Акила не отвечал. Глаза его безжизненно блестели.
Голос Брека стал мягче.
— Акила? Вы в порядке?
— Вы победили, — отвечал король. На залитом слезами лице появилась робкая улыбка. — Я видел отсюда.
— Да. — Брек сделал шаг ближе. Его меч и волосы были в крови, но сам он был цел и невредим. — Милорд, почему вы не отвечали, когда я звал?
Акила пожал плечами.
— Не знаю. — Он поднял руку, запачканную кровью. — Она никогда не исчезнет. Я пытался, но не мог стереть ее.
Брек опустился на колени рядом с ним.
— Ох, Акила, — вздохнул он. — Не волнуйтесь. Вы в порядке.
— Я? — удивился Акила. — Почему бы мне не быть в порядке?
— Я волновался за вас. Говорил же я вам не делать этого. Вы ведь не кровавый убийца!
— Почему ты так на меня смотришь?
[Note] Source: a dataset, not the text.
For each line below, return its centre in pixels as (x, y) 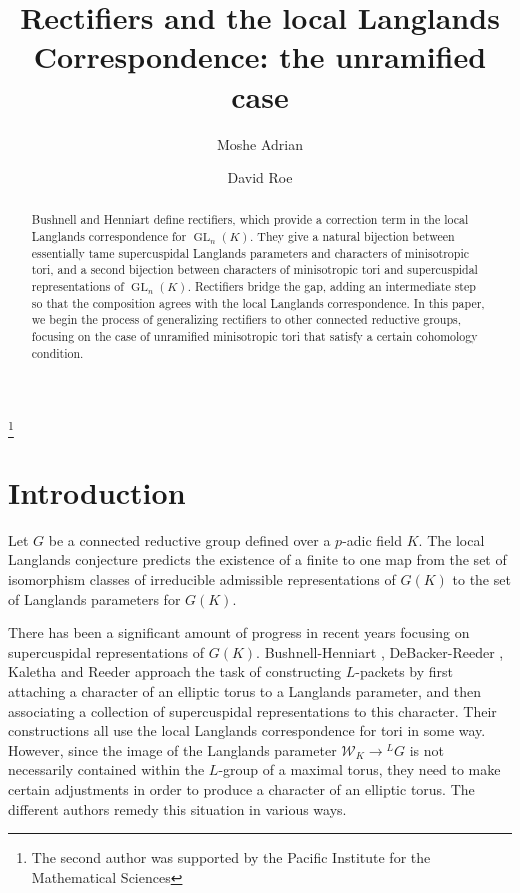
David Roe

Сказал же я, все нормально!
Но даже сам Акила знал, что это не так. Когда он убил старого короля Мора, что-то в нем оборвалось.
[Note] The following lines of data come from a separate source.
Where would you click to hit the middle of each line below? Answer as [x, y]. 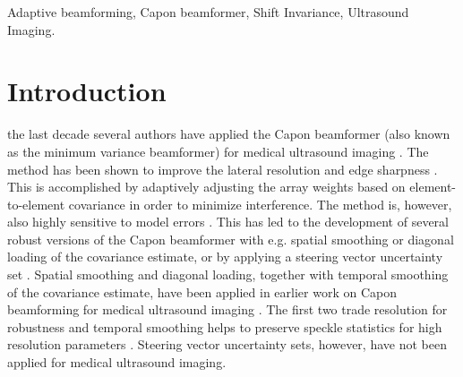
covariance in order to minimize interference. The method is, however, [260, 204]
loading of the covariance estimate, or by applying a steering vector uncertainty [225, 257]
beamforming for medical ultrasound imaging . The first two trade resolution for [227, 309]
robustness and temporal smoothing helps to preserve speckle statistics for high [225, 326]
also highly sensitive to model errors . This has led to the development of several [228, 222]
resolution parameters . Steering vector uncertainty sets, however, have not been [227, 344]
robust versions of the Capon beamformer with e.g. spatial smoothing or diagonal [231, 239]
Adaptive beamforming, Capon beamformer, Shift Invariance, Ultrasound [208, 12]

— Нам нужно вернуться в Лиирию. Я должен увидеть Кассандру. Собираюсь сообщить ей, как мы захватили крепость. — И он робко улыбнулся.
Брек взял Акилу за руку и мягко поднял на ноги.
— Хорошо, милорд. Поедем домой.
19
Пустыня, как быстро понял Лукьен, была местом миражей.
Каждый день, едва вставало солнце, ветер начинал двигать пески, создавая песчаные водоемы, отражающие солнце. Дюны шевелились, будто живые, вдалеке звенели песчаные бури, предупреждая о своем приближении. Здесь не было ни деревьев, ни облаков, только редкие кактусы, спасающие от жажды. Солнце постоянно жгло, немилосердно обрушиваясь на головы караванщиков. Скорпионы и ящерицы сновали между камней; иногда на пути попадались высохшие кости несчастного дроваса. Время текло неспешно, переливаясь, словно тягучий сироп, и в этом великом ничто тонули мысли.
За пять дней пути лирийцы вполне свыклись с оцепенелостью пустыни. Как это ни удивительно, путешествие близилось к концу. Вожак каравана Джебел сказал, что Джадор уже недалеко, может быть, в полудне пути, а то и меньше. Но хорошие новости почти не сказались на настроении Лукьена и его спутников. Несмотря на гака и головные повязки, они ощущали, как горит незащищенная кожа рук и вокруг глаз. Старый Фиггис больше не болтал, да и Трагер открывал рот, только чтобы изрыгнуть проклятия в адрес жары. Лукьен знал, что нужно достичь Джадора как можно скорее, дабы не погибнуть от солнечного удара. Они не хотели ни воды, ни укрытия в виде кибиток; только жаждали, чтобы изнуряющие пески поскорее закончились.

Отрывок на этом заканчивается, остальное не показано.